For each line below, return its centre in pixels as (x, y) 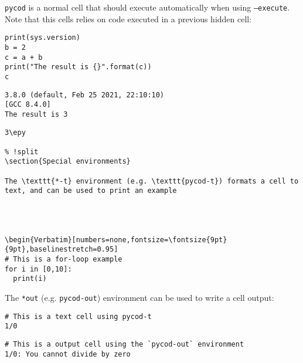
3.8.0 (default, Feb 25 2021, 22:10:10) (85, 95)
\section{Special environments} (68, 162)
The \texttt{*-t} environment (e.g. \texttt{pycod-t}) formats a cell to (152, 181)
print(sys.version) (42, 38)
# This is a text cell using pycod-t (78, 316)
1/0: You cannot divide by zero (68, 354)
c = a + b (24, 57)
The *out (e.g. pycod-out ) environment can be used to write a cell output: (139, 297)
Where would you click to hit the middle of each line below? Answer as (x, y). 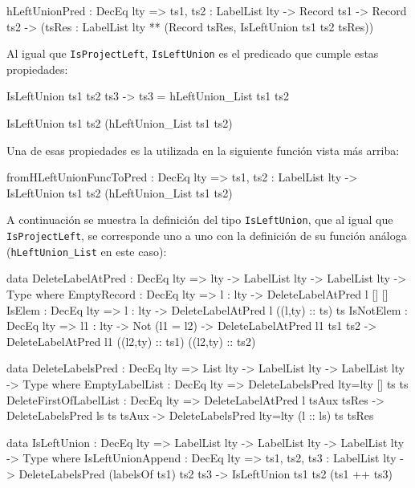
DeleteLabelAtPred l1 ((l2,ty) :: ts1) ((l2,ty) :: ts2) (131, 341)
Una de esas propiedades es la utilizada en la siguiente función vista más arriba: (203, 150)
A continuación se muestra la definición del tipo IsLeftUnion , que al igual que (200, 220)
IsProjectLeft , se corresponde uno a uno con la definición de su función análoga (207, 236)
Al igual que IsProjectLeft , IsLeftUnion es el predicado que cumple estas (193, 53)
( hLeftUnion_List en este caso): (87, 251)
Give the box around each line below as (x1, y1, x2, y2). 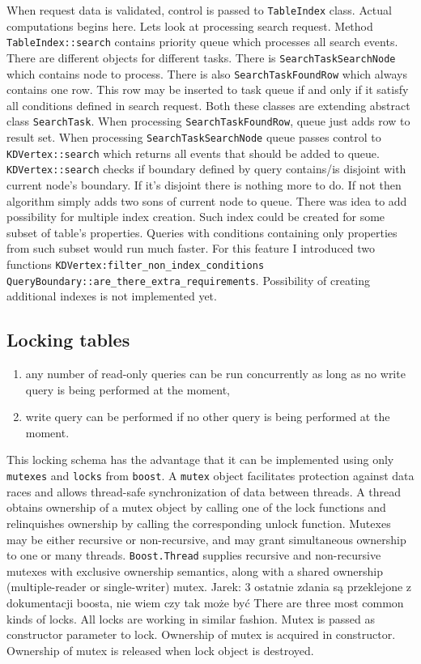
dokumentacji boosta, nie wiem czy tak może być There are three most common (6, 594, 404, 611)
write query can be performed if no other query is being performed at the (25, 408, 390, 425)
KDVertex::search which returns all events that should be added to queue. (6, 144, 380, 161)
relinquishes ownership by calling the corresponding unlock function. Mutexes (6, 514, 391, 531)
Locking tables (6, 327, 130, 352)
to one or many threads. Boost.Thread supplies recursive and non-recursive (6, 547, 381, 564)
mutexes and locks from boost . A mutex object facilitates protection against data (6, 467, 415, 484)
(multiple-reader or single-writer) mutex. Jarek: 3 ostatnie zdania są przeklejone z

━━━

▶ Exercise aim
Copy out all lines above that include the string "IsLeftUnion".

▶ Solution to this problem
A continuación se muestra la definición del tipo IsLeftUnion , que al igual que (200, 220)
Al igual que IsProjectLeft , IsLeftUnion es el predicado que cumple estas (193, 53)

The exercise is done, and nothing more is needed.